Listing 1.2: Aggregating base estimator predictions
import numpy as np
n_estimators, n_samples = len(estimators), Xtst.shape[0]
y_individual = np.zeros((n_samples, n_estimators))
for i, (model, estimator) in enumerate(estimators.items()):
y_individual[:, i] = estimator.predict(Xtst)
y_final = np.mean(y_individual, axis=1)
One way to understand the benefits of ensembling is if we look at all possible combinations of models for predictions. That is, we look at the performance of one model at a time, then all possible ensembles of two models (there are 15 such combinations), then all possible ensembles of three models (there are 20 such combinations) and so on. For ensemble size 1 to 6, we plot the test set performances of all these ensemble combinations.
from itertools import combinations
from sklearn.metrics import r2_score
import matplotlib.pyplot as plt
models = list(estimators.keys())
combo_mean = np.zeros((len(estimators), ))

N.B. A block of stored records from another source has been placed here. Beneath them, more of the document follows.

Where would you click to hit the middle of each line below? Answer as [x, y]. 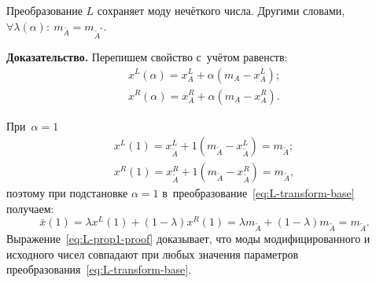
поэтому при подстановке [67, 193]
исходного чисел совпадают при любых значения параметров [153, 254]
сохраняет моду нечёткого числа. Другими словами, [221, 10]
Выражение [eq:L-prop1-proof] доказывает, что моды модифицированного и [188, 239]
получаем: [30, 208]
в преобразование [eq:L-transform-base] [258, 193]
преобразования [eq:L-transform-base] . [99, 269]
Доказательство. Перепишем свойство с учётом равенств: [147, 56]
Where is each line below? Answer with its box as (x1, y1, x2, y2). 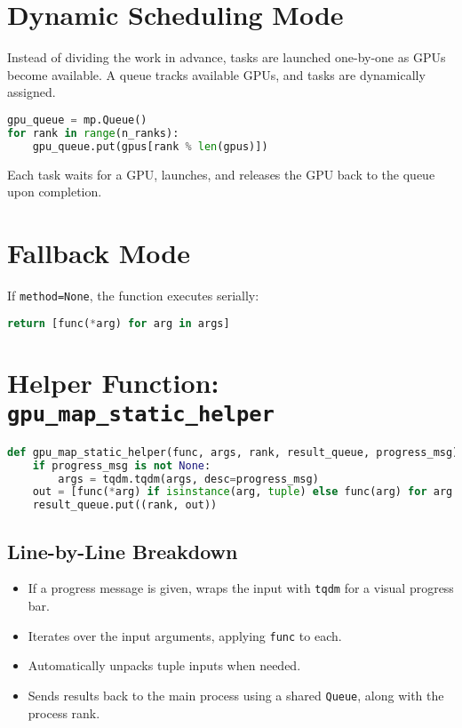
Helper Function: (7, 364, 219, 400)
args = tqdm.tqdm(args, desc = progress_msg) (58, 472, 319, 485)
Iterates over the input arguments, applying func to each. (28, 626, 342, 644)
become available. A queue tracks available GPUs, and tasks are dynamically (7, 65, 426, 84)
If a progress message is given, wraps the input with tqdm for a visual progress (28, 579, 454, 597)
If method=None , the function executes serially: (7, 285, 259, 304)
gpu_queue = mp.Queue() (7, 113, 147, 126)
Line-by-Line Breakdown (7, 537, 238, 564)
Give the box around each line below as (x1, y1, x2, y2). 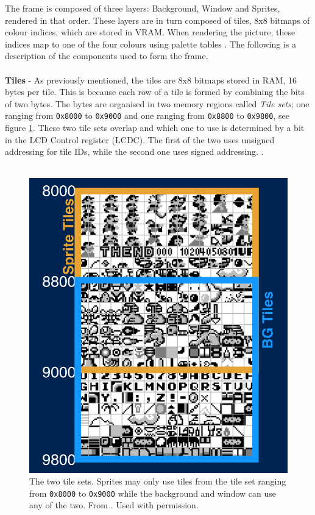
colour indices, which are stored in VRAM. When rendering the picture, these (5, 26, 296, 38)
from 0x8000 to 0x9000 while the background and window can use (29, 486, 276, 499)
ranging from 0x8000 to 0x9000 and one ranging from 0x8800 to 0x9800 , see (5, 109, 289, 122)
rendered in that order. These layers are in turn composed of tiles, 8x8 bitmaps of (5, 13, 310, 26)
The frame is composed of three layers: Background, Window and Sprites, (5, 2, 280, 14)
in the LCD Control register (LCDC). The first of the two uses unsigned (5, 133, 275, 146)
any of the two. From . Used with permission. (29, 499, 199, 511)
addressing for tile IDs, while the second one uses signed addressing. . (5, 145, 264, 158)

combo_std = np.zeros((len(estimators), ))
fig = plt.figure();
for n_ensemble in range(len(estimators)):
# Get all possible combinations of models of length n_ensemble
combos = combinations(estimators, n_ensemble + 1)
# Get the average of individual predictions for each combination
averaged_predictions = [np.mean(np.array([y_individual[:, models.index(e)] for e in list(c)]), axis=0) for c in combos]
averaged_r2 = [r2_score(ytst, ypred) for ypred in averaged_predictions]
n_combos = len(averaged_r2)
plt.scatter(np.full((n_combos, ), n_ensemble + 1), averaged_r2, color='steelblue', alpha=0.5)
combo_mean[n_ensemble] = np.mean(averaged_r2)
combo_std[n_ensemble] = np.std(averaged_r2)
if n_ensemble == 0:
for r, name in zip(averaged_r2, estimators):
plt.text(1.1, r, name)
plt.xlabel('Number of Models Ensembled', fontsize=12);
plt.ylabel('Coefficient of Determination, $R^2$', fontsize=12);
fig.tight_layout()
# plt.savefig('./figures/CH01_F08_Kunapuli.png', format='png', dpi=300, bbox_inches='tight');
# plt.savefig('./figures/CH01_F08_Kunapuli.pdf', format='pdf', dpi=300, bbox_inches='tight');
As we aggregate more and more models, we see that the ensembles generalize increasingly better. The most striking result of our experiment, though, is that the performance of the ensemble of all 6 estimators is often (across several runs) better than the performances of each individual estimator.
Finally, what of fit vs. complexity? It is difficult to characterize the complexity of the ensemble, as different types of estimators in our ensemble have different complexities. However, we can characterize the variance of the ensemble.
fig = plt.figure()
plt.fill_between(np.arange(1, len(estimators) + 1),
combo_mean - combo_std, combo_mean + combo_std, color='orange', alpha=0.25, linewidth=0);
plt.plot(np.arange(1, len(estimators) + 1), combo_mean, marker='o', color='orange', markersize=8,
markeredgecolor='k', linewidth=3);
plt.xlabel('Number of Models Ensembled', fontsize=12);
plt.ylabel('Coefficient of Determination, $R^2$', fontsize=12);
# plt.savefig('./figures/CH01_F09_Kunapuli.png', format='png', dpi=300, bbox_inches='tight');
# plt.savefig('./figures/CH01_F09_Kunapuli.pdf', format='pdf', dpi=300, bbox_inches='tight');
As ensemble size increases, the variance of the ensemble decreases! This is a consequence of model aggregation or averaging. We know that averaging “smooths out the rough edges”. The overall ensemble is more robust to mistakes, and unsurprisingly, generalizes better than any single base estimator.